Sudanese war displaced double to more than 700,000: UN

The war between Sudan's generals is having increasingly severe consequences for civilians, with a doubling over the past week of the number uprooted from their homes, the United Nations said Tuesday.. The UN has described Sudan's humanitarian situation as catastrophic. 

The war between Sudan's generals is having increasingly severe consequences for civilians, with a doubling over the past week of the number uprooted from their homes, the United Nations said Tuesday.

Hundreds have already been killed in the fighting but new worries emerged as separate ethnic clashes claimed at least 16 lives in the country's south, and a powerful group in the east, an area so far untouched by the war, demonstrated in support of the army.

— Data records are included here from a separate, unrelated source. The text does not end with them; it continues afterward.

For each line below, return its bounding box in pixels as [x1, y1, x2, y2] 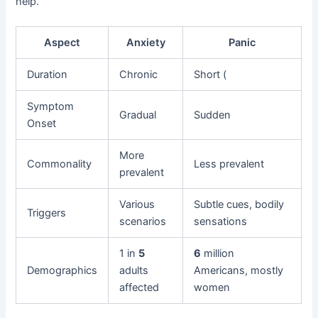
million [201, 247, 235, 261]
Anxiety [126, 36, 165, 50]
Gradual [119, 109, 157, 122]
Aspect [44, 36, 81, 50]
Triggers [27, 207, 67, 220]
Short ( [194, 68, 227, 82]
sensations [194, 215, 248, 229]
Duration [27, 68, 68, 82]
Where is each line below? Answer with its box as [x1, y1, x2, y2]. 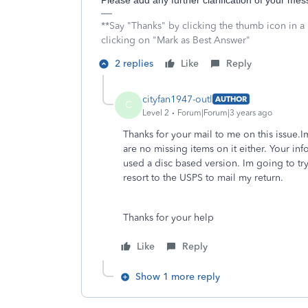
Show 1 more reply [135, 271, 220, 283]
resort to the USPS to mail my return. [123, 172, 283, 184]
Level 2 [142, 107, 169, 118]
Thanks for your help [123, 212, 214, 223]
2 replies [115, 58, 153, 69]
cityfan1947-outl [142, 93, 212, 105]
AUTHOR [215, 94, 247, 104]
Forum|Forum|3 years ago [177, 107, 272, 118]
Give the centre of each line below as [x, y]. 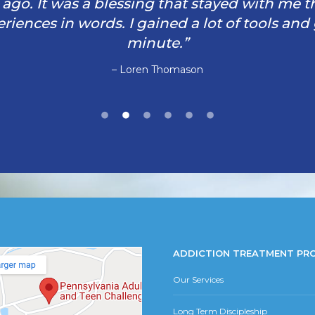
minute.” [157, 43]
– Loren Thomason [157, 70]
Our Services [198, 279]
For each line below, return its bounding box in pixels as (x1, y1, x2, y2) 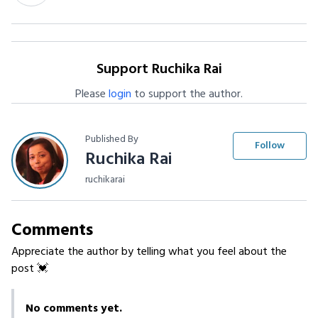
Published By (85, 131, 138, 148)
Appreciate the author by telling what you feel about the (11, 243, 287, 261)
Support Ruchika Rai (96, 58, 222, 81)
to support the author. (131, 85, 243, 104)
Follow (255, 138, 285, 154)
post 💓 (11, 260, 48, 278)
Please (75, 85, 109, 104)
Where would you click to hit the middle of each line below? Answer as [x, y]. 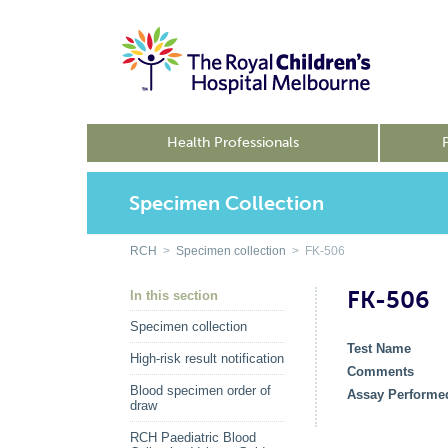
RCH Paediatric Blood [193, 437]
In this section [174, 295]
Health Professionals [232, 142]
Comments [380, 371]
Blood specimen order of [200, 390]
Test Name [379, 348]
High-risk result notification [207, 358]
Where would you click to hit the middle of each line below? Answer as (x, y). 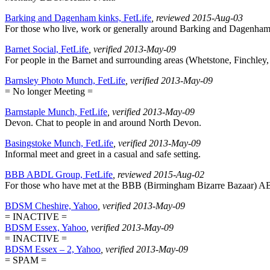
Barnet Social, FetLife (47, 49)
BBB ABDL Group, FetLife (59, 175)
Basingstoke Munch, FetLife (59, 143)
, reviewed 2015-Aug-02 (159, 175)
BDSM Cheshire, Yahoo (51, 206)
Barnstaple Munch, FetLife (56, 112)
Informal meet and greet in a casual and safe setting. (103, 154)
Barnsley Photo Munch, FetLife (65, 81)
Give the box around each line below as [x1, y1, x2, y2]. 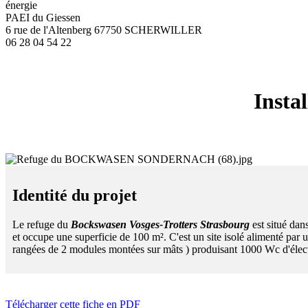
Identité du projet [12, 186, 137, 204]
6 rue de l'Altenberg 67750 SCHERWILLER [5, 24, 202, 36]
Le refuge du [12, 218, 71, 230]
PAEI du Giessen [5, 12, 80, 24]
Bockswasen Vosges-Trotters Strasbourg [71, 218, 250, 230]
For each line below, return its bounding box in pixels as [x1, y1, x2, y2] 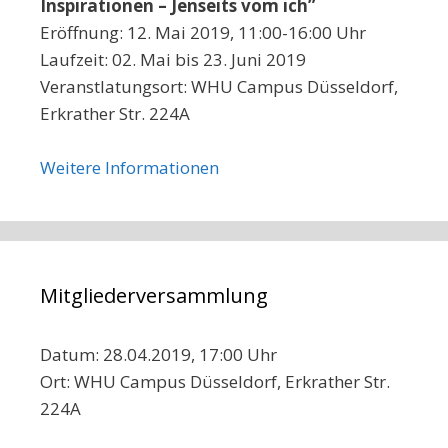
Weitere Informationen [40, 155, 219, 179]
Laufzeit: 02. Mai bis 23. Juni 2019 [40, 47, 310, 71]
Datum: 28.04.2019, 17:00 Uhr [40, 342, 277, 366]
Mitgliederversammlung [40, 281, 268, 309]
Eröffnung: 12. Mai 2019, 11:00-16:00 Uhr [40, 20, 366, 44]
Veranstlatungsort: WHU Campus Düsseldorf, [40, 74, 398, 98]

More than 700,000 people are now internally displaced by battles which are now in their fourth week, Paul Dillon, spokesman for the International Organization for Migration, said in Geneva.

"Last Tuesday, the figure stood at 340,000."

An increasing number are also crossing borders to escape the battles between the army, led by Abdel Fattah al-Burhan, and his deputy-turned rival Mohamed Hamdan Daglo who commands the heavily armed paramilitary Rapid Support Forces (RSF).

Fighting has been concentrated in the capital Khartoum but other areas, particularly the western Darfur region bordering Chad, have also seen heavy fighting.

In addition to the internally displaced, another 150,000 have fled to neighbouring countries, the UN refugee agency said on Monday.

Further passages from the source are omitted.